HOUSE ON TRACK: Il loft di uno dei fondatori di STUDIOTAMAT mixa design, colori audaci e acid house. Con vista mozzafiato sui binari della Stazione Termini, Roma. 95 mq al secondo piano di un edificio di fine Ottocento, nel cuore vibrante del quartiere multietnico Esquilino a Roma, diventano un esercizio ideale per STUDIOTAMAT, che ha recentemente completato il progetto House on Track, pensato per Matteo Soddu, co-fondatore dello studio, e il compagno Sergio Marras.

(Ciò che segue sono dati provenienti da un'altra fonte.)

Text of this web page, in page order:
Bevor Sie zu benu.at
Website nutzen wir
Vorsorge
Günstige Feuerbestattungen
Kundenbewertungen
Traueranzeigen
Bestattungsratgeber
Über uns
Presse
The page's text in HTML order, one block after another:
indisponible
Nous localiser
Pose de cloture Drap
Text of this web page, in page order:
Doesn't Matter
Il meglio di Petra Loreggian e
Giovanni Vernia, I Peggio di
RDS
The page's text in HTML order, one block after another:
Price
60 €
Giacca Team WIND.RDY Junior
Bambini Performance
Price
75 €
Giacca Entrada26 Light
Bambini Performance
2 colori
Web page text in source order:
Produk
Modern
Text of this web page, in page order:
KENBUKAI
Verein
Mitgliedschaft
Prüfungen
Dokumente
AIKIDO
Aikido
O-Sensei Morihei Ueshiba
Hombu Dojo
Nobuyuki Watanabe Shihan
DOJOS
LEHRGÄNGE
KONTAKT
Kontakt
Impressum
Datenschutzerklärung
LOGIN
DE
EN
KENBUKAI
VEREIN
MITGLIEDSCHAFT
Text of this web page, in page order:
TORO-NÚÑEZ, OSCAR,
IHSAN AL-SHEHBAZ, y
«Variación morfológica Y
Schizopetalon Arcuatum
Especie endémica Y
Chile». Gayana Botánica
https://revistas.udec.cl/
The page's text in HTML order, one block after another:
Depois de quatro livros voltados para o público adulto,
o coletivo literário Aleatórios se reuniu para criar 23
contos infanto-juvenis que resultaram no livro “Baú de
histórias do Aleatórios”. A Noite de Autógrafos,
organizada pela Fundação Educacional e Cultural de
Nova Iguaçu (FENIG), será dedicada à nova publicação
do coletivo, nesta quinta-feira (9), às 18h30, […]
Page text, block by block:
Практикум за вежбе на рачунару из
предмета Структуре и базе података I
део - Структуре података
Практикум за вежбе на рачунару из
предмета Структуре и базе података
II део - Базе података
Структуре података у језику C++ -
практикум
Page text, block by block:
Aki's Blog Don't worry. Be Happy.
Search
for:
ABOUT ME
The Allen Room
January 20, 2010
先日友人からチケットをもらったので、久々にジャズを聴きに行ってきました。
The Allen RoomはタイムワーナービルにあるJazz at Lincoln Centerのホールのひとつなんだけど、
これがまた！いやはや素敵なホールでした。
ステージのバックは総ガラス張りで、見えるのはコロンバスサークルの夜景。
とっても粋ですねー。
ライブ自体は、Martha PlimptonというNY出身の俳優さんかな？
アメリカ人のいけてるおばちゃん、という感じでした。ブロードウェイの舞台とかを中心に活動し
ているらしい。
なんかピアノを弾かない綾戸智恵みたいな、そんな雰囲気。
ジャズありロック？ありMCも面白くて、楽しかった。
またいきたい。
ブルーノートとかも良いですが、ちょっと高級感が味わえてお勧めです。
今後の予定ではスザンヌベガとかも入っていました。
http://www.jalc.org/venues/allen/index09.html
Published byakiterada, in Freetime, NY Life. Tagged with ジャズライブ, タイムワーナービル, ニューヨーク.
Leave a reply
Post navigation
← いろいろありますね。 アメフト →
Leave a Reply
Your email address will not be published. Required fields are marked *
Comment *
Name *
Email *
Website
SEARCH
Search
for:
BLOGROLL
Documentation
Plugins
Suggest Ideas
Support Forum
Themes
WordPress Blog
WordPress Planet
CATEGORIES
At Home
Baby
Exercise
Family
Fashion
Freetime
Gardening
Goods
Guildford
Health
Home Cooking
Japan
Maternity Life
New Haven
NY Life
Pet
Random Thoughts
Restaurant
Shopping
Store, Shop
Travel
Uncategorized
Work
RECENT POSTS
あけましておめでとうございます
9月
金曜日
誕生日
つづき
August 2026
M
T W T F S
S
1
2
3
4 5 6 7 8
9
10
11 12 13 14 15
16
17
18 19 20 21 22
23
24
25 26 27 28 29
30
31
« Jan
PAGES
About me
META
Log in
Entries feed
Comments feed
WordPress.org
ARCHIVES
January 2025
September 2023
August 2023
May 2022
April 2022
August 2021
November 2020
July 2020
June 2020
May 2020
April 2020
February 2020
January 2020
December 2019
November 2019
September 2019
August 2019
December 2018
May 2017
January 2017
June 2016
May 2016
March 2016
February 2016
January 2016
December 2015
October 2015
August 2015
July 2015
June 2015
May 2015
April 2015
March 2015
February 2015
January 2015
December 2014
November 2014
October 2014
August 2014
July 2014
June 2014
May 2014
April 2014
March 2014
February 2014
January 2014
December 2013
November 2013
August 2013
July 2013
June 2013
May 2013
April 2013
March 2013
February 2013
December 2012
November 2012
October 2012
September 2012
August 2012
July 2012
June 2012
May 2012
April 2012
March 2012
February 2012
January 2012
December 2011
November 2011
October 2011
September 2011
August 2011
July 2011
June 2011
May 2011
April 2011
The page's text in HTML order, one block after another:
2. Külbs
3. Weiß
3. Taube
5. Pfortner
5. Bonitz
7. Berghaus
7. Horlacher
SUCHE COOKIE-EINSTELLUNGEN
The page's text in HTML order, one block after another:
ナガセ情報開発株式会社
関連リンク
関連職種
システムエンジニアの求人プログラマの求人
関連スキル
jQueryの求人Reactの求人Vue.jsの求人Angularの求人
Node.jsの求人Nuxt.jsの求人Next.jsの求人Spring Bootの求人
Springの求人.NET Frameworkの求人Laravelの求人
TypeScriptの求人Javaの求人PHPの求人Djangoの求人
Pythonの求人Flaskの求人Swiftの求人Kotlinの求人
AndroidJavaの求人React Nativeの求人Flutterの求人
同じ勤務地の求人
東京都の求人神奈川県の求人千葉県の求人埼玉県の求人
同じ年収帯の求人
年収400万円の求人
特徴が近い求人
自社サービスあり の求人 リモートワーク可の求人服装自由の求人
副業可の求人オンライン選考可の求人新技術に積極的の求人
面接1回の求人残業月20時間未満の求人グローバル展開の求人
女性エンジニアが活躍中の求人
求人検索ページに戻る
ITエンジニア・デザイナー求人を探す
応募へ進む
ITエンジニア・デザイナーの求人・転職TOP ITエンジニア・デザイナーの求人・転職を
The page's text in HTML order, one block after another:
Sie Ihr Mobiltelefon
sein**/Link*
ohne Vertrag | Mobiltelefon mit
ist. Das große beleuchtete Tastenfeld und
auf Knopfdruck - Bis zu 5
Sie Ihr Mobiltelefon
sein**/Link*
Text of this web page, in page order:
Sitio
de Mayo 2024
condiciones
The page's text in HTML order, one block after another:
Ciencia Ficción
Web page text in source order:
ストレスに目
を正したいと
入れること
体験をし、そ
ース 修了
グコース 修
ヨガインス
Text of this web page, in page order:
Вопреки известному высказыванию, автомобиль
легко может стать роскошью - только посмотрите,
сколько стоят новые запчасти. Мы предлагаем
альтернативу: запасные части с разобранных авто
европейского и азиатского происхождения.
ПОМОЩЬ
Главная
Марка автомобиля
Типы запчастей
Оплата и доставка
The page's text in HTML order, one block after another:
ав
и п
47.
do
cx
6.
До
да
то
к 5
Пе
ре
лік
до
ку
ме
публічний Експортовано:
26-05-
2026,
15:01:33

La sovrapposizione tra progettista e committente, ha permesso una progettazione a 360°, un connubio perfetto tra dimensione domestica e architettura da ammirare. A due passi da Piazza Vittorio, la casa si trova in via Giolitti, lungo la Stazione Termini. Le tre porte finestre del soggiorno e dello studio hanno come orizzonte il muro rivestito in Travertino, che ospita la torre di controllo che un tempo regolava la circolazione ferroviaria, disegnata nei primi del ‘900 da Angiolo Mazzoni:

“Affacciandosi dai balconcini, lo sguardo spazia da un lato sul Tempio di Minerva Medica e gli Horti Linciani, con i Castelli romani sullo sfondo, e dall’altro sulla piccola chiesa di Santa Bibiana, ricostruita da un giovanissimo Gian Lorenzo Bernini, che ogni volta appare come una piccola scialuppa di salvataggio che si fa largo tra i binari del treno e dietro cui si staglia il profilo imponente della torre idrica della stazione. Di sottofondo, il rumore dei treni che sfrecciano, il suono dei clacson che si mescola al fischio del Tranvétto, la pittoresca linea urbana che collega il centro con Centocelle… E così ci ricordiamo cosa ci ha spinto a venire a vivere qui: il mix sorprendente di caos e meraviglia, che sono l’essenza di Roma.” – racconta l’architetto Matteo Soddu.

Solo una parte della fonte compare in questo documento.